Exercise materials:
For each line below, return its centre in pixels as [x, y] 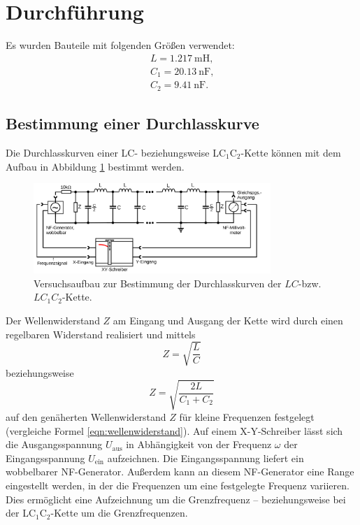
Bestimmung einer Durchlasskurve [132, 123]
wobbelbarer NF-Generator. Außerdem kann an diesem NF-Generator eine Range [180, 472]
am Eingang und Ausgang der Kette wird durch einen [228, 321]
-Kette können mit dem [291, 152]
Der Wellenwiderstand [53, 321]
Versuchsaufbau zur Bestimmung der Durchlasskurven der [158, 283]
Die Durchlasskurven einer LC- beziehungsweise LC [116, 152]
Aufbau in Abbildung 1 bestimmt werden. [95, 166]
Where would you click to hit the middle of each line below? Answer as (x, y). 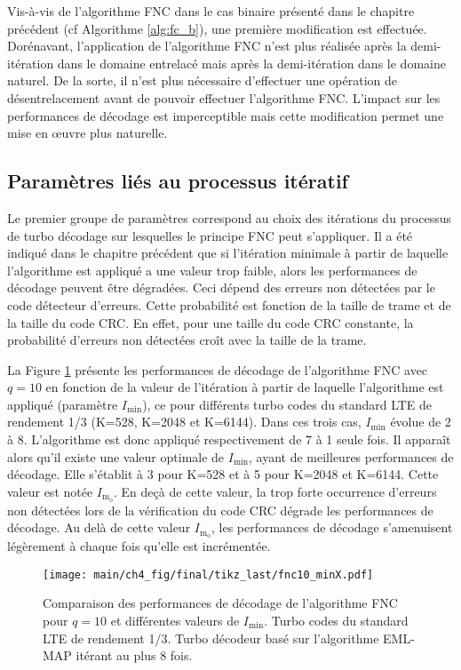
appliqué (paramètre (63, 404)
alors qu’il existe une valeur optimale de (116, 456)
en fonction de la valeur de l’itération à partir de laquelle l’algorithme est (245, 387)
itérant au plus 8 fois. (134, 655)
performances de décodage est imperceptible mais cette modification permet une (226, 115)
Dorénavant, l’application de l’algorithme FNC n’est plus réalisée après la (207, 46)
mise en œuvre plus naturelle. (87, 133)
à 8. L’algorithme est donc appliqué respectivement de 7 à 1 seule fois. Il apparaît (229, 439)
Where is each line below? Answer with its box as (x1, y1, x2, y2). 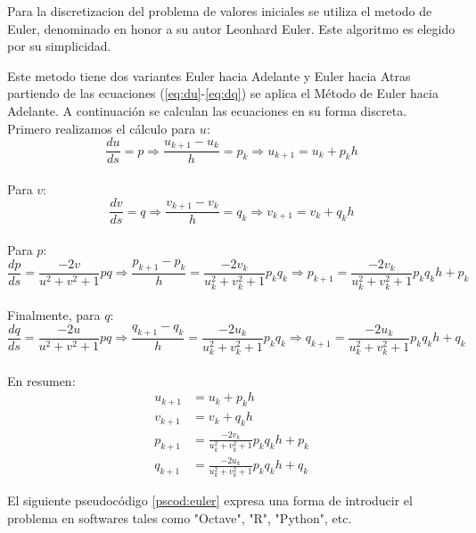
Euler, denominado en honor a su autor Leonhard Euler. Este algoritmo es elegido (7, 19, 455, 37)
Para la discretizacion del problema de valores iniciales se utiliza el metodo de (7, 2, 432, 20)
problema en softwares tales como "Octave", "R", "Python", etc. (7, 508, 352, 527)
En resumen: (7, 371, 76, 389)
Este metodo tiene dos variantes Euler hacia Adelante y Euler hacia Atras (7, 66, 411, 85)
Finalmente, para (7, 306, 101, 324)
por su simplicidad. (7, 37, 111, 55)
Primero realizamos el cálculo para (7, 119, 196, 137)
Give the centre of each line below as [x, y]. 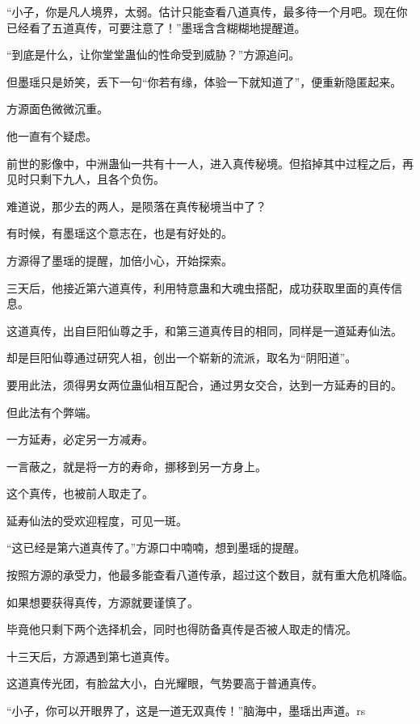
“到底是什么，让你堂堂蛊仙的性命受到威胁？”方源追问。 [153, 55]
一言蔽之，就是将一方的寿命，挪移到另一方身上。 [136, 466]
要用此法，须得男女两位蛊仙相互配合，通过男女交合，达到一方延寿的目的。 [204, 384]
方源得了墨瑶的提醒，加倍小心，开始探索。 [120, 260]
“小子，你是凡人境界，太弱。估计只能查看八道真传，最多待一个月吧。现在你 [207, 11]
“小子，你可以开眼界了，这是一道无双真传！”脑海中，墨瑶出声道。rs [186, 711]
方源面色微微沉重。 [57, 109]
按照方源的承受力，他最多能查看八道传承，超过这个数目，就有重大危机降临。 [210, 575]
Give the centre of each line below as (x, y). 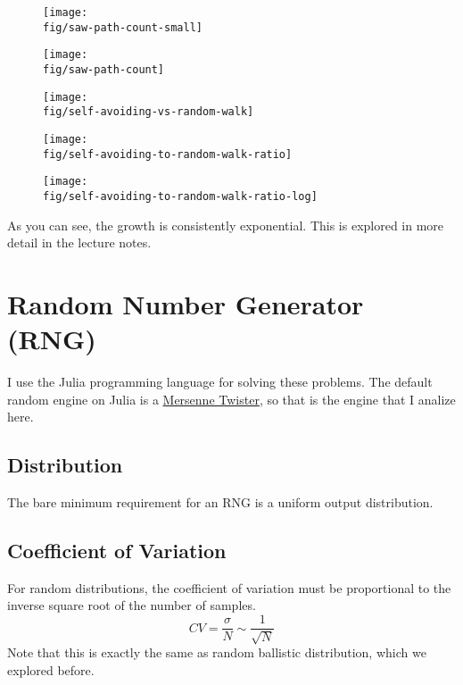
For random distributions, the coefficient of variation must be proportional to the (229, 587)
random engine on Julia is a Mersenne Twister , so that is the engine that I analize (231, 399)
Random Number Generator (186, 303)
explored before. (51, 670)
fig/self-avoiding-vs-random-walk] (149, 112)
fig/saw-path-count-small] (123, 27)
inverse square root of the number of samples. (132, 605)
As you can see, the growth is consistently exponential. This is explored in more (226, 225)
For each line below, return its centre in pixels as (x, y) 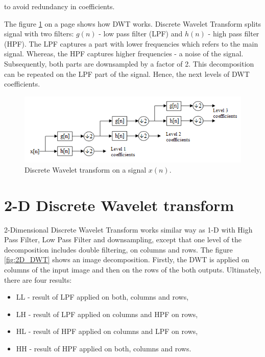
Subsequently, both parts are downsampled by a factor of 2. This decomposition (129, 63)
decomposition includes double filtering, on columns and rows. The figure (118, 249)
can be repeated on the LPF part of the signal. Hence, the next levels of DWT (127, 73)
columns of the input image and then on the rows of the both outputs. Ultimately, (133, 270)
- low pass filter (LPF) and (141, 34)
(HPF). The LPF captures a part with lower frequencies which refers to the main (131, 43)
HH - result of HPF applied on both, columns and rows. (104, 348)
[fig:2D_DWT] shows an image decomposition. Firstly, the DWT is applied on (127, 259)
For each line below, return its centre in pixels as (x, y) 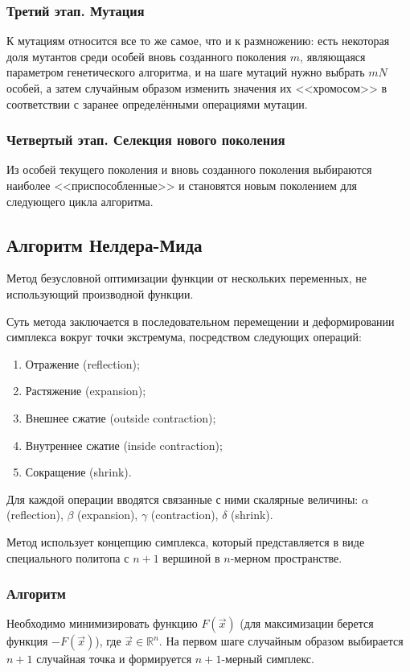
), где (108, 641)
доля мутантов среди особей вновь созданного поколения (147, 56)
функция (27, 641)
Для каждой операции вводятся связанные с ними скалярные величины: (182, 499)
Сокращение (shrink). (78, 472)
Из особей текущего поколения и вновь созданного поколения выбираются (189, 169)
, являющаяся (333, 56)
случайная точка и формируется (114, 659)
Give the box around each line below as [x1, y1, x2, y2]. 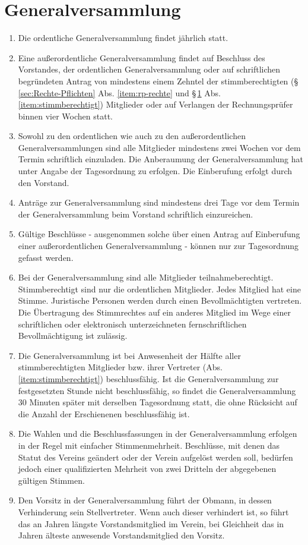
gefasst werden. [18, 251, 74, 263]
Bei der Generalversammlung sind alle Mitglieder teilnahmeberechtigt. [18, 271, 274, 283]
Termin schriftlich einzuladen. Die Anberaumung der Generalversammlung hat [18, 153, 304, 165]
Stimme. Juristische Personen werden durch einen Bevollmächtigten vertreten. [18, 294, 302, 307]
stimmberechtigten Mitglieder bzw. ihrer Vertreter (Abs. [18, 361, 223, 373]
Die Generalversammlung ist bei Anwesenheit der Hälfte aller [18, 349, 241, 361]
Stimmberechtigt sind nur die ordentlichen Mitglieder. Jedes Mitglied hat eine [18, 282, 301, 295]
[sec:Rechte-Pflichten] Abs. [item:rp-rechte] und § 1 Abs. [18, 86, 221, 99]
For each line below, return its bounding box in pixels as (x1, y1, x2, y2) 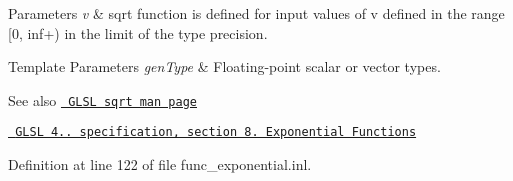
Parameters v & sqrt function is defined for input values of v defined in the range (8, 3, 505, 23)
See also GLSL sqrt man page (8, 89, 197, 110)
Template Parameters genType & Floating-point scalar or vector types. (8, 56, 441, 77)
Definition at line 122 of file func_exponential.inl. (8, 154, 312, 175)
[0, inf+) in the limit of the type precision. (8, 22, 268, 43)
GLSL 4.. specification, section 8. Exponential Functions (15, 125, 417, 140)
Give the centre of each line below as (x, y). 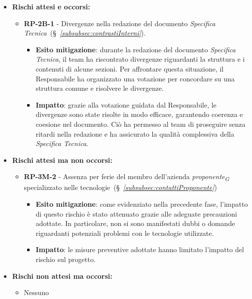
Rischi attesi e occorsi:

Your instructions: Once the pictures are removed, copy the material above exactly.

Output below:
For each line below, return its centre in pixels as [x, y] 
Bestimmung einer Durchlasskurve [132, 123]
wobbelbarer NF-Generator. Außerdem kann an diesem NF-Generator eine Range [180, 472]
am Eingang und Ausgang der Kette wird durch einen [228, 321]
-Kette können mit dem [291, 152]
Der Wellenwiderstand [53, 321]
Versuchsaufbau zur Bestimmung der Durchlasskurven der [158, 283]
Die Durchlasskurven einer LC- beziehungsweise LC [116, 152]
Aufbau in Abbildung 1 bestimmt werden. [95, 166]
Where would you click to hit the middle of each line below? Answer as (x, y). 
appliqué (paramètre (63, 404)
alors qu’il existe une valeur optimale de (116, 456)
en fonction de la valeur de l’itération à partir de laquelle l’algorithme est (245, 387)
itérant au plus 8 fois. (134, 655)
performances de décodage est imperceptible mais cette modification permet une (226, 115)
Dorénavant, l’application de l’algorithme FNC n’est plus réalisée après la (207, 46)
mise en œuvre plus naturelle. (87, 133)
à 8. L’algorithme est donc appliqué respectivement de 7 à 1 seule fois. Il apparaît (229, 439)
Where is each line below? Answer with its box as (x1, y1, x2, y2). 
Euler, denominado en honor a su autor Leonhard Euler. Este algoritmo es elegido (7, 19, 455, 37)
Para la discretizacion del problema de valores iniciales se utiliza el metodo de (7, 2, 432, 20)
problema en softwares tales como "Octave", "R", "Python", etc. (7, 508, 352, 527)
En resumen: (7, 371, 76, 389)
Este metodo tiene dos variantes Euler hacia Adelante y Euler hacia Atras (7, 66, 411, 85)
Finalmente, para (7, 306, 101, 324)
por su simplicidad. (7, 37, 111, 55)
Primero realizamos el cálculo para (7, 119, 196, 137)
Give the centre of each line below as [x, y]. 
“到底是什么，让你堂堂蛊仙的性命受到威胁？”方源追问。 [153, 55]
一言蔽之，就是将一方的寿命，挪移到另一方身上。 [136, 466]
要用此法，须得男女两位蛊仙相互配合，通过男女交合，达到一方延寿的目的。 [204, 384]
方源得了墨瑶的提醒，加倍小心，开始探索。 [120, 260]
“小子，你是凡人境界，太弱。估计只能查看八道真传，最多待一个月吧。现在你 [207, 11]
“小子，你可以开眼界了，这是一道无双真传！”脑海中，墨瑶出声道。rs [186, 711]
方源面色微微沉重。 [57, 109]
按照方源的承受力，他最多能查看八道传承，超过这个数目，就有重大危机降临。 [210, 575]
Give the centre of each line below as (x, y). 
For random distributions, the coefficient of variation must be proportional to the (229, 587)
random engine on Julia is a Mersenne Twister , so that is the engine that I analize (231, 399)
Random Number Generator (186, 303)
explored before. (51, 670)
fig/self-avoiding-vs-random-walk] (149, 112)
fig/saw-path-count-small] (123, 27)
inverse square root of the number of samples. (132, 605)
As you can see, the growth is consistently exponential. This is explored in more (226, 225)
For each line below, return its centre in pixels as (x, y) 
Subsequently, both parts are downsampled by a factor of 2. This decomposition (129, 63)
decomposition includes double filtering, on columns and rows. The figure (118, 249)
can be repeated on the LPF part of the signal. Hence, the next levels of DWT (127, 73)
columns of the input image and then on the rows of the both outputs. Ultimately, (133, 270)
- low pass filter (LPF) and (141, 34)
(HPF). The LPF captures a part with lower frequencies which refers to the main (131, 43)
HH - result of HPF applied on both, columns and rows. (104, 348)
[fig:2D_DWT] shows an image decomposition. Firstly, the DWT is applied on (127, 259)
For each line below, return its centre in pixels as (x, y) 
), где (108, 641)
доля мутантов среди особей вновь созданного поколения (147, 56)
функция (27, 641)
Для каждой операции вводятся связанные с ними скалярные величины: (182, 499)
Сокращение (shrink). (78, 472)
Из особей текущего поколения и вновь созданного поколения выбираются (189, 169)
, являющаяся (333, 56)
случайная точка и формируется (114, 659)
Give the box around each line below as [x1, y1, x2, y2]. 
gefasst werden. [18, 251, 74, 263]
Bei der Generalversammlung sind alle Mitglieder teilnahmeberechtigt. [18, 271, 274, 283]
Termin schriftlich einzuladen. Die Anberaumung der Generalversammlung hat [18, 153, 304, 165]
Stimme. Juristische Personen werden durch einen Bevollmächtigten vertreten. [18, 294, 302, 307]
stimmberechtigten Mitglieder bzw. ihrer Vertreter (Abs. [18, 361, 223, 373]
Die Generalversammlung ist bei Anwesenheit der Hälfte aller [18, 349, 241, 361]
Stimmberechtigt sind nur die ordentlichen Mitglieder. Jedes Mitglied hat eine [18, 282, 301, 295]
[sec:Rechte-Pflichten] Abs. [item:rp-rechte] und § 1 Abs. [18, 86, 221, 99]
For each line below, return its bounding box in pixels as (x1, y1, x2, y2) 
Parameters v & sqrt function is defined for input values of v defined in the range (8, 3, 505, 23)
See also GLSL sqrt man page (8, 89, 197, 110)
Template Parameters genType & Floating-point scalar or vector types. (8, 56, 441, 77)
Definition at line 122 of file func_exponential.inl. (8, 154, 312, 175)
[0, inf+) in the limit of the type precision. (8, 22, 268, 43)
GLSL 4.. specification, section 8. Exponential Functions (15, 125, 417, 140)
Give the centre of each line below as (x, y). 
Rischi attesi e occorsi:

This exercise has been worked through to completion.